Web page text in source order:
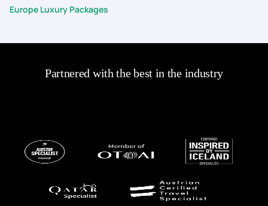
Europe Luxury Packages
Partnered with the best in the industry
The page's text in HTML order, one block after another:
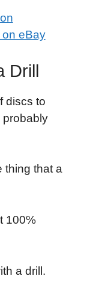
eBay
Drill
discs to
probably
thing that a
100%
a drill.
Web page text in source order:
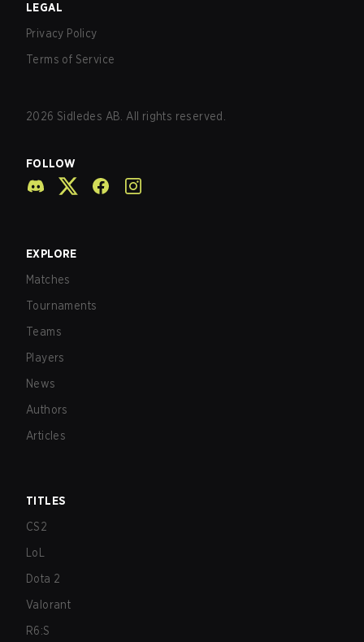
LEGAL
Privacy Policy
Terms of Service
2026 Sidledes AB. All rights reserved.
FOLLOW
EXPLORE
Matches
Tournaments
Teams
Players
News
Authors
Articles
TITLES
CS2
LoL
Dota 2
Valorant
R6:S
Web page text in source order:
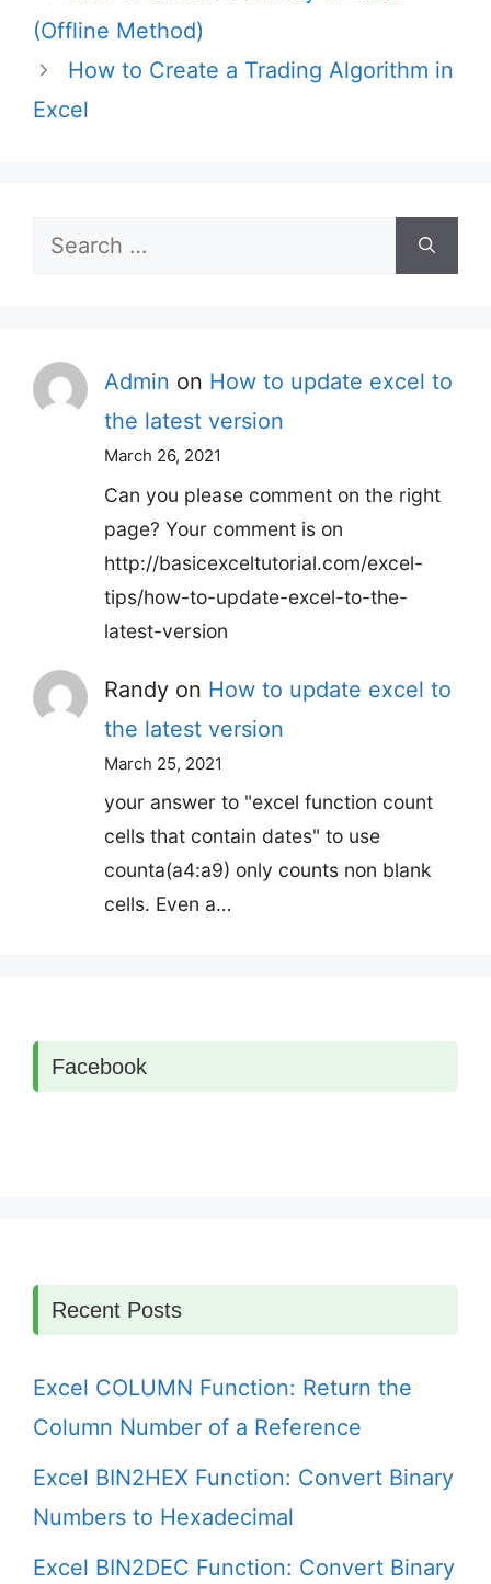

## [TASK PROMPT]
Without the pictures, return the entries exactly as they appear.

## [RESULT FOR THIS EXERCISE]
Web page text in source order:
Europe Luxury Packages
Partnered with the best in the industry
The page's text in HTML order, one block after another:
eBay
Drill
discs to
probably
thing that a
100%
a drill.
Web page text in source order:
LEGAL
Privacy Policy
Terms of Service
2026 Sidledes AB. All rights reserved.
FOLLOW
EXPLORE
Matches
Tournaments
Teams
Players
News
Authors
Articles
TITLES
CS2
LoL
Dota 2
Valorant
R6:S
Web page text in source order:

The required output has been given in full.